**Source data**.

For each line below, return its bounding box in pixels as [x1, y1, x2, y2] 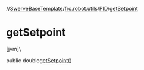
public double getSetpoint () [6, 56, 72, 64]
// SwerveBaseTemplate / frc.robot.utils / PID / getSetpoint [6, 5, 138, 12]
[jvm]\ [6, 45, 21, 52]
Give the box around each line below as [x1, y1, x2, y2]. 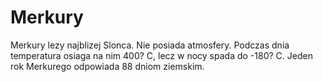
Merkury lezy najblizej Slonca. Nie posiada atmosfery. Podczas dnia [10, 39, 290, 51]
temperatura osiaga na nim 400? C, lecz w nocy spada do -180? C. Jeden [10, 49, 313, 61]
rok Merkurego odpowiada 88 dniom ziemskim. [10, 60, 205, 72]
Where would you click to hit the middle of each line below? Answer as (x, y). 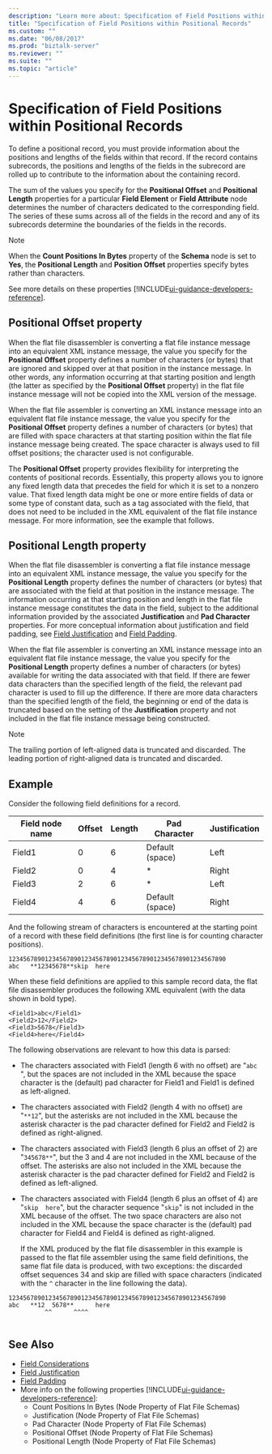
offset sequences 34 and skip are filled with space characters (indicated (141, 1275)
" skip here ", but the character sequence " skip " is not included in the (137, 1208)
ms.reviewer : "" (36, 53)
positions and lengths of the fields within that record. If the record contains (133, 157)
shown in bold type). (42, 999)
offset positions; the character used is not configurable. (101, 453)
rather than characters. (47, 273)
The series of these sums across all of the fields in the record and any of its (134, 216)
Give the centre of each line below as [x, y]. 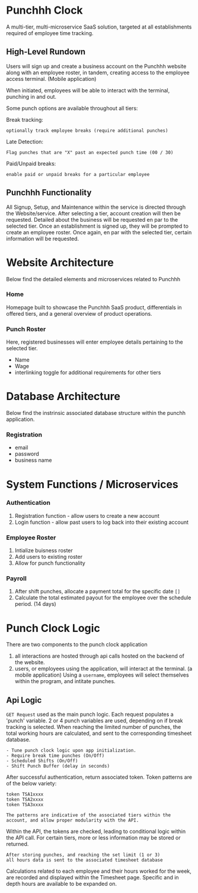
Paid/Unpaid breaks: [31, 163]
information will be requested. [43, 238]
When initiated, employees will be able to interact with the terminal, [88, 90]
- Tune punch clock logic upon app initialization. [71, 751]
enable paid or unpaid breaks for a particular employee [78, 174]
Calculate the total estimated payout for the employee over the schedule [103, 598]
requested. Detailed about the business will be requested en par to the [92, 219]
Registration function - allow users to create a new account [87, 515]
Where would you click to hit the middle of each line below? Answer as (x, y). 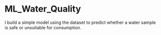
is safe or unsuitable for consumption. (43, 27)
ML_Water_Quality (43, 9)
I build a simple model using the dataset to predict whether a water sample (80, 22)
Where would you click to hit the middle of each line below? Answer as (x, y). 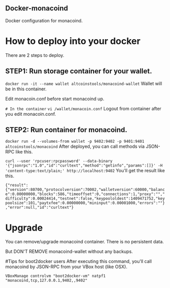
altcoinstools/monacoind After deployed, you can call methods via (75, 146)
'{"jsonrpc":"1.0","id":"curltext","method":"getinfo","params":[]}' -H (84, 166)
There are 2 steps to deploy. (35, 55)
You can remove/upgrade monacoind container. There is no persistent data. (85, 242)
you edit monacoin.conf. (31, 114)
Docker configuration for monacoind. (44, 20)
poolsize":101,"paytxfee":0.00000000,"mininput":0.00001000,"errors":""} (85, 203)
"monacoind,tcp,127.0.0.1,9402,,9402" (46, 281)
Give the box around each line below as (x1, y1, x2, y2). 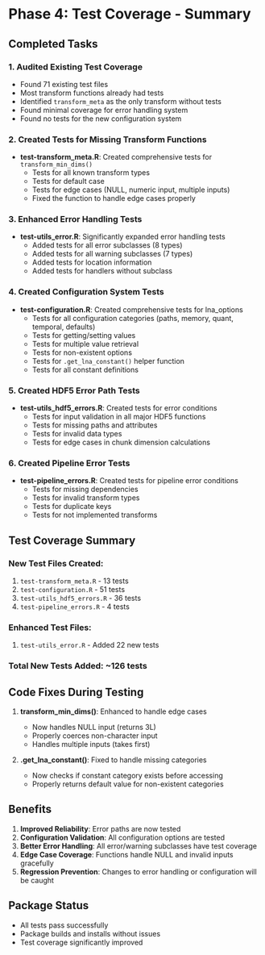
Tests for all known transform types (31, 168, 151, 177)
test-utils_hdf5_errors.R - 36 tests (19, 594, 142, 603)
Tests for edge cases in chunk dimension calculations (31, 437, 211, 448)
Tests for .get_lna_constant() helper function (31, 356, 185, 365)
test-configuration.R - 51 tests (19, 585, 126, 594)
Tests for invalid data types (31, 429, 122, 439)
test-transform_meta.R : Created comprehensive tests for (19, 152, 212, 162)
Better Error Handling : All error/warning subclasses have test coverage (19, 840, 258, 851)
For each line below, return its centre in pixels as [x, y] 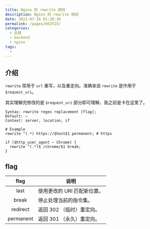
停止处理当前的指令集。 [65, 201]
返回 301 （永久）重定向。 [69, 219]
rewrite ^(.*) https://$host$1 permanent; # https [59, 134]
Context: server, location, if [37, 121]
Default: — [16, 116]
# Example [15, 129]
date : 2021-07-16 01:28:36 [33, 19]
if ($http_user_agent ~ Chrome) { [41, 142]
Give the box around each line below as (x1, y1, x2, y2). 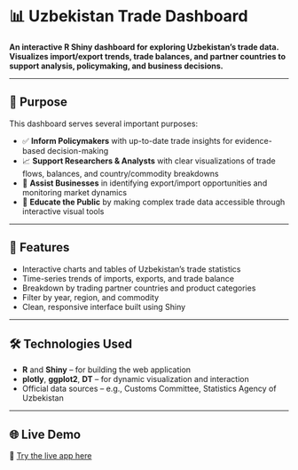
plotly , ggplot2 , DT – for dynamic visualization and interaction (21, 374, 250, 385)
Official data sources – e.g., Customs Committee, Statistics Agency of (21, 383, 277, 394)
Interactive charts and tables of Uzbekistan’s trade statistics (21, 263, 241, 275)
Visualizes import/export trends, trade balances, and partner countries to (9, 51, 286, 61)
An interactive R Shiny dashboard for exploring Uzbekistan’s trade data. (9, 41, 279, 52)
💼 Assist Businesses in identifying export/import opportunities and (21, 178, 268, 188)
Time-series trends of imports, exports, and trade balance (21, 273, 235, 283)
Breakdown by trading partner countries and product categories (21, 283, 256, 293)
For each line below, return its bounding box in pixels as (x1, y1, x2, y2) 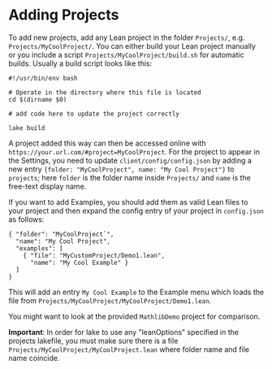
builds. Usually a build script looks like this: (8, 59, 153, 68)
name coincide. (8, 353, 60, 362)
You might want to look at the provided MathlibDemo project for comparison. (8, 311, 261, 321)
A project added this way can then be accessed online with (8, 138, 206, 148)
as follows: (8, 214, 45, 224)
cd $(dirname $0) (8, 95, 67, 103)
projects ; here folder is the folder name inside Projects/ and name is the (8, 172, 252, 182)
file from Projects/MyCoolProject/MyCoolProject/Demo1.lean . (8, 295, 212, 306)
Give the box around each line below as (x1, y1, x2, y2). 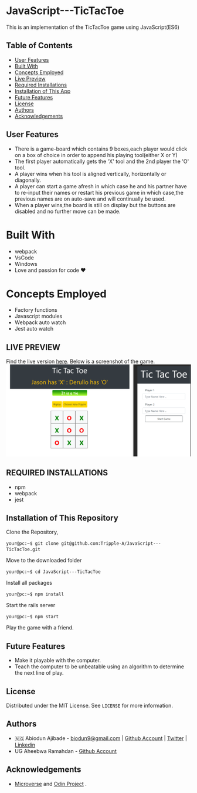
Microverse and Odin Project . (14, 780, 87, 787)
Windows (14, 260, 38, 267)
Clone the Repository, (6, 528, 59, 536)
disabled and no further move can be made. (14, 208, 121, 215)
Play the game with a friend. (6, 624, 74, 631)
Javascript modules (14, 313, 63, 320)
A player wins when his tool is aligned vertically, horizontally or (14, 170, 167, 177)
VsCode (14, 254, 34, 261)
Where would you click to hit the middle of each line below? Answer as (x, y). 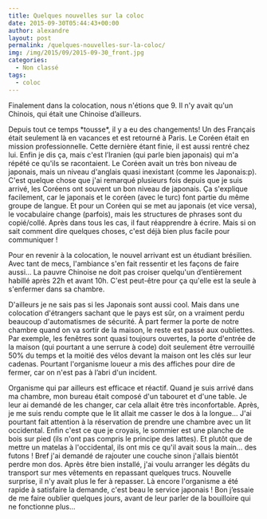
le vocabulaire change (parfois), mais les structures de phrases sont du (125, 214)
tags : (17, 75)
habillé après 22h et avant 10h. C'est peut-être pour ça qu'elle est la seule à (132, 280)
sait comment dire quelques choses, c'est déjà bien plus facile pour (119, 231)
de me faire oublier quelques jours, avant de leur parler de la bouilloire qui (130, 498)
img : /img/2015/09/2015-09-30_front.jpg (77, 53)
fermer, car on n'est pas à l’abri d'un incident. (83, 372)
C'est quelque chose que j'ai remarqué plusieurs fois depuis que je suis (126, 180)
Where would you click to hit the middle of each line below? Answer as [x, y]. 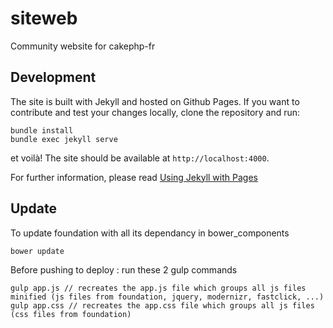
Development [53, 77]
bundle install [42, 130]
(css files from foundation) [71, 314]
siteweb [44, 18]
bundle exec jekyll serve [64, 139]
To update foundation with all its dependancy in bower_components [150, 233]
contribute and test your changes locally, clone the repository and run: [155, 112]
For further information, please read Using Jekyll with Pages [134, 177]
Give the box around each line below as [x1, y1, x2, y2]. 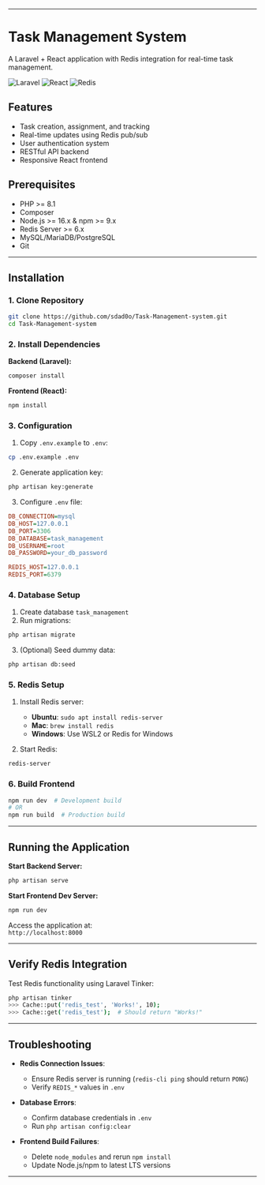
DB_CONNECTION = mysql [8, 512, 77, 521]
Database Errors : [19, 1098, 77, 1108]
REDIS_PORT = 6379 [8, 571, 62, 579]
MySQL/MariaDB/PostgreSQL [19, 232, 116, 242]
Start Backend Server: [8, 861, 83, 871]
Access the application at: [8, 921, 93, 930]
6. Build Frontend [8, 778, 75, 789]
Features [8, 100, 53, 114]
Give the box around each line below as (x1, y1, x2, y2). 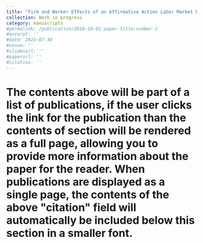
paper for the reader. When (6, 162, 145, 175)
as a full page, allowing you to (6, 136, 158, 150)
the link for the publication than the (6, 111, 186, 124)
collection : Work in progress (6, 14, 83, 21)
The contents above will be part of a (6, 85, 190, 99)
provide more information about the (6, 149, 189, 163)
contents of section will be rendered (6, 124, 192, 137)
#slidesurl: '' (6, 48, 45, 54)
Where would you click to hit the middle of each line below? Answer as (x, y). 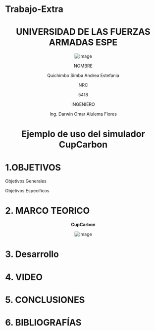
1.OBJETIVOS (33, 167)
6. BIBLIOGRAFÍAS (43, 322)
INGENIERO (83, 104)
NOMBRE (83, 66)
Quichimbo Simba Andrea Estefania (83, 76)
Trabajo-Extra (34, 9)
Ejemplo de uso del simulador (83, 134)
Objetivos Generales (26, 181)
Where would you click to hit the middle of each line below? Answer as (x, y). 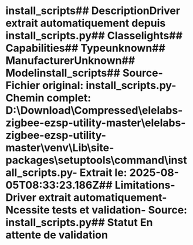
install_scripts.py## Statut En (79, 222)
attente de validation (57, 235)
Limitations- (145, 185)
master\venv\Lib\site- (60, 148)
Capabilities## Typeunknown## (85, 48)
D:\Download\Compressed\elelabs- (94, 110)
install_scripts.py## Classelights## (94, 36)
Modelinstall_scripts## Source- (84, 73)
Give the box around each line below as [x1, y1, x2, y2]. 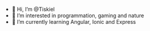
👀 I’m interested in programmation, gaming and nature [11, 12, 145, 19]
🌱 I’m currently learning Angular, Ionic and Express [11, 18, 136, 25]
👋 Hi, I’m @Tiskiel [11, 6, 55, 13]
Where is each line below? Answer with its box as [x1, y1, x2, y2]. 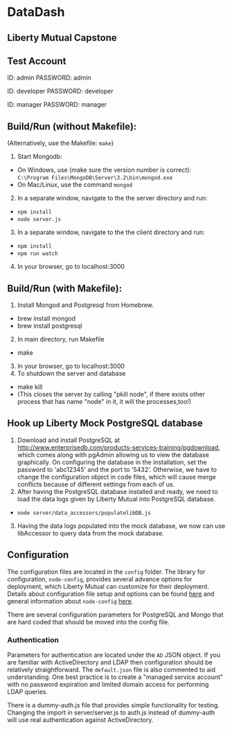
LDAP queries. [7, 687, 48, 696]
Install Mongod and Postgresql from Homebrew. [17, 301, 154, 309]
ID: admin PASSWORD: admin [7, 73, 91, 82]
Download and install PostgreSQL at [17, 436, 120, 444]
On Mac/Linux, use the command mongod [17, 181, 133, 189]
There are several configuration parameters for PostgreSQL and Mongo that [7, 610, 224, 619]
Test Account [7, 55, 66, 67]
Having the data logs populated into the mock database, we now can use [17, 521, 226, 530]
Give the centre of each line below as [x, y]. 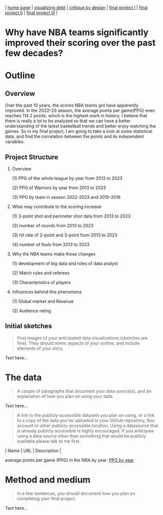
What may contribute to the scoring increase [57, 207]
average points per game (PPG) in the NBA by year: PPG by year [70, 460]
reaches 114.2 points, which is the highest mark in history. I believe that [76, 116]
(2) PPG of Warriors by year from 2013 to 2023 [59, 188]
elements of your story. [40, 348]
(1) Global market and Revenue [43, 301]
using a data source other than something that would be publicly [81, 436]
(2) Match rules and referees [41, 273]
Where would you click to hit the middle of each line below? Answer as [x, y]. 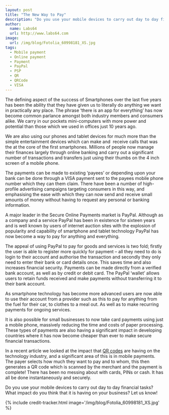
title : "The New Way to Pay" [36, 15]
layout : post [19, 10]
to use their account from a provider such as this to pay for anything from [81, 299]
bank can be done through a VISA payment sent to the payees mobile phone [84, 178]
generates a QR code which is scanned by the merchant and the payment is [84, 366]
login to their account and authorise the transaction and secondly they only [83, 257]
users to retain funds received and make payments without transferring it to [83, 278]
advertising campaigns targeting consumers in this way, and [82, 189]
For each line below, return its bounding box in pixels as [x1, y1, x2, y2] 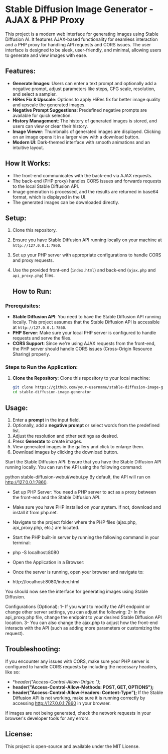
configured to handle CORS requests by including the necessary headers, [5, 663, 157, 669]
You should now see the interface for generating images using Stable [5, 588, 148, 594]
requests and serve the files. [12, 335, 72, 341]
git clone [12, 385, 34, 390]
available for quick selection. [12, 112, 72, 118]
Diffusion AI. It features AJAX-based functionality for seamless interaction [5, 36, 158, 42]
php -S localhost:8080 [12, 549, 59, 555]
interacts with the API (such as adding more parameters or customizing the [5, 625, 160, 631]
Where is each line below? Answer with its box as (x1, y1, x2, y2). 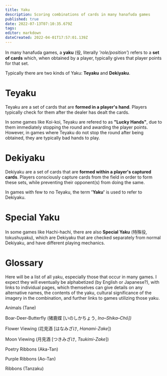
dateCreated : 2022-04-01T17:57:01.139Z (5, 35, 88, 40)
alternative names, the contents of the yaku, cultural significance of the (5, 290, 152, 296)
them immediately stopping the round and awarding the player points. (5, 124, 148, 130)
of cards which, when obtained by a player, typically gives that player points (5, 55, 162, 61)
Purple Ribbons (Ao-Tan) (5, 356, 56, 362)
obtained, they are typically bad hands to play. (5, 135, 100, 141)
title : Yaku (5, 7, 30, 12)
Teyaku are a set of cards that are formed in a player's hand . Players (5, 104, 147, 110)
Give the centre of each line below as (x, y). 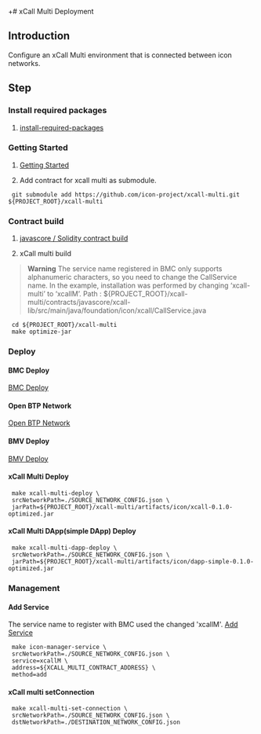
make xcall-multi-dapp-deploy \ (64, 548)
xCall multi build (45, 254)
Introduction (39, 36)
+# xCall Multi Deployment (51, 11)
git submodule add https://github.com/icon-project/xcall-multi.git (126, 195)
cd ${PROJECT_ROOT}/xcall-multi (64, 325)
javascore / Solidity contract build (74, 238)
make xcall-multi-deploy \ (56, 493)
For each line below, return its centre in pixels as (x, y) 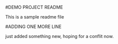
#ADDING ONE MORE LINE (34, 26)
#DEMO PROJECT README (34, 7)
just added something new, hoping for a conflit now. (60, 36)
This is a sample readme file (35, 17)
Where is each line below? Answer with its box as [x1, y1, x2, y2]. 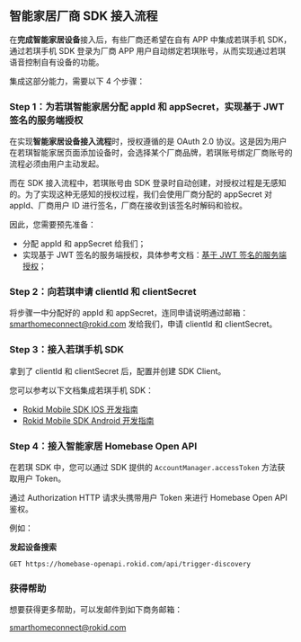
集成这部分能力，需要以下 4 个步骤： [9, 76, 146, 86]
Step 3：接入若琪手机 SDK [9, 343, 124, 356]
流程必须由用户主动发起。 [9, 158, 104, 169]
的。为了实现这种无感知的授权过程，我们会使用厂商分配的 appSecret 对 [9, 189, 272, 200]
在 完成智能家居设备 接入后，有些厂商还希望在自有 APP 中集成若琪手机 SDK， [9, 34, 292, 45]
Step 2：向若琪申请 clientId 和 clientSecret [9, 286, 197, 299]
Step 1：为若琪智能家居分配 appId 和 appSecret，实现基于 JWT [9, 100, 285, 112]
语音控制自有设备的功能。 [9, 57, 104, 67]
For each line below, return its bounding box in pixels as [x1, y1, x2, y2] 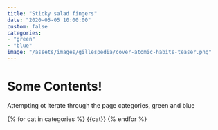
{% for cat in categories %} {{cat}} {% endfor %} [7, 115, 147, 123]
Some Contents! [7, 79, 102, 94]
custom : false [7, 23, 48, 30]
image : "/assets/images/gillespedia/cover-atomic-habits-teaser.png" [7, 49, 212, 56]
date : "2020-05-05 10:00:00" [7, 17, 91, 24]
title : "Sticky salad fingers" [7, 10, 98, 17]
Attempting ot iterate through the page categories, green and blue [7, 101, 195, 109]
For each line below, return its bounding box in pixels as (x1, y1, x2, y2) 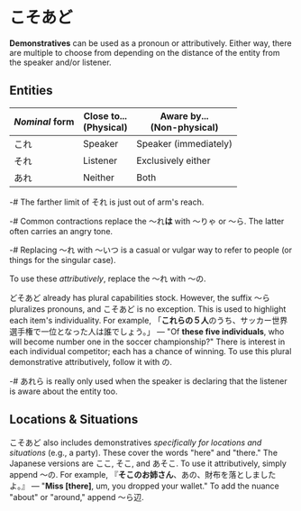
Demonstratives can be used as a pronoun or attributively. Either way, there (9, 37, 292, 49)
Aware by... (160, 109, 209, 122)
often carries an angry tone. (9, 225, 114, 236)
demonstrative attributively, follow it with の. (9, 356, 173, 367)
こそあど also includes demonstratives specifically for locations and (9, 437, 262, 448)
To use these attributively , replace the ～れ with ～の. (9, 273, 206, 284)
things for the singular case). (9, 254, 116, 265)
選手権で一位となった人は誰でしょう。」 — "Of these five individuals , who (9, 325, 285, 337)
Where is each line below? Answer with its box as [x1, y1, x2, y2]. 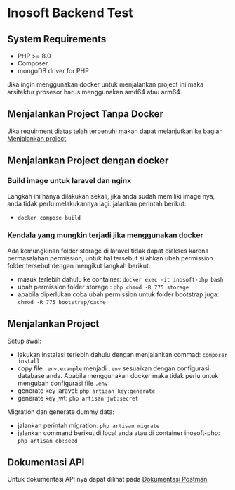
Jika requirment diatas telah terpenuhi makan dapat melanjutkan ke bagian [7, 127, 223, 135]
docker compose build [17, 214, 81, 221]
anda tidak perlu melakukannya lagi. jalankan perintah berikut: [7, 199, 187, 208]
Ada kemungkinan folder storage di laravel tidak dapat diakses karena [7, 246, 209, 255]
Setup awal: [7, 337, 42, 345]
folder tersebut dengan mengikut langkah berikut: [7, 261, 151, 270]
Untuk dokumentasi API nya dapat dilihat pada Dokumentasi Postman [7, 475, 208, 484]
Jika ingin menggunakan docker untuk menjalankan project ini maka [7, 80, 204, 89]
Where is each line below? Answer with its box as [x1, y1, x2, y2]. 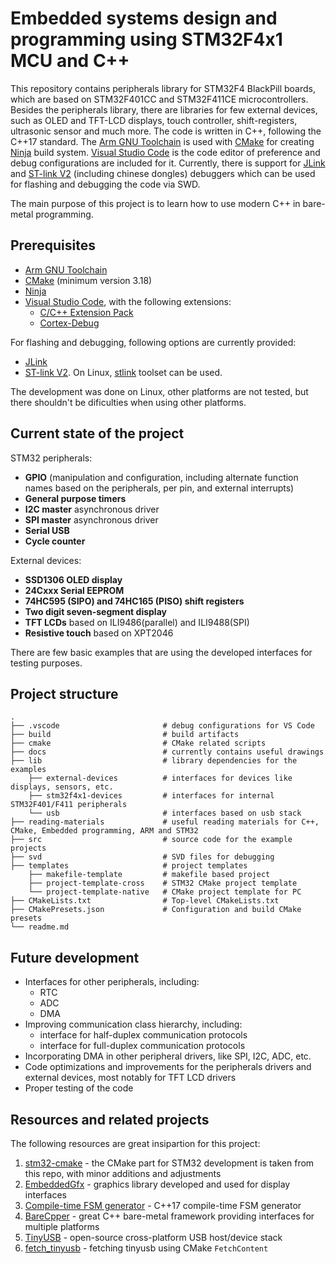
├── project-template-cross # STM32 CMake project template [28, 878, 298, 889]
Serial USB [24, 524, 70, 536]
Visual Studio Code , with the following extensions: [24, 295, 232, 307]
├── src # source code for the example [10, 835, 293, 845]
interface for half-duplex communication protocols [39, 1029, 248, 1041]
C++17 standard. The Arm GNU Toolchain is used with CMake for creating [10, 135, 315, 147]
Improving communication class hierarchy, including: [24, 1018, 243, 1031]
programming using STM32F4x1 [10, 28, 283, 51]
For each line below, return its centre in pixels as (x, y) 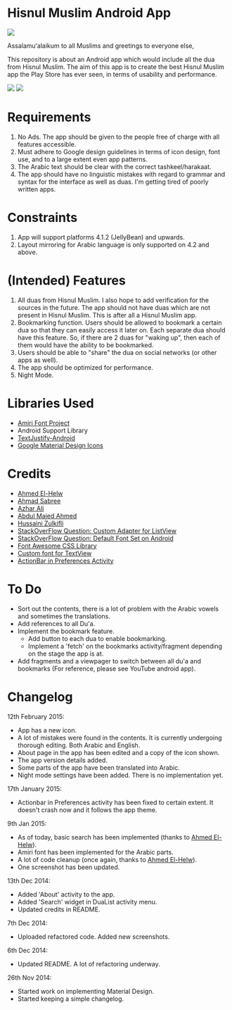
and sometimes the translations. (64, 616)
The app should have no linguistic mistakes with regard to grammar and (121, 174)
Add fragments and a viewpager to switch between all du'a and (109, 661)
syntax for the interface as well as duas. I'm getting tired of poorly (113, 182)
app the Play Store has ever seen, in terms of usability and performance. (112, 74)
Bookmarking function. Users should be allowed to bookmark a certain (120, 323)
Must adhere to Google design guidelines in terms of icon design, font (118, 151)
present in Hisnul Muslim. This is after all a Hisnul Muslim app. (107, 315)
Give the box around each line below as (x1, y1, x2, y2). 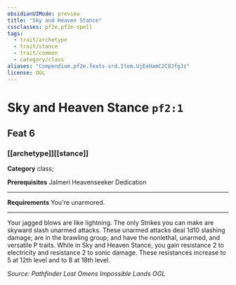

**What the task requires**.
Return each line of the data above that includes the word "cards".

**Response for this exercise**.
of cards which, when obtained by a player, typically gives that player points (5, 55, 162, 61)
Teyaku are a set of cards that are formed in a player's hand . Players (5, 104, 147, 110)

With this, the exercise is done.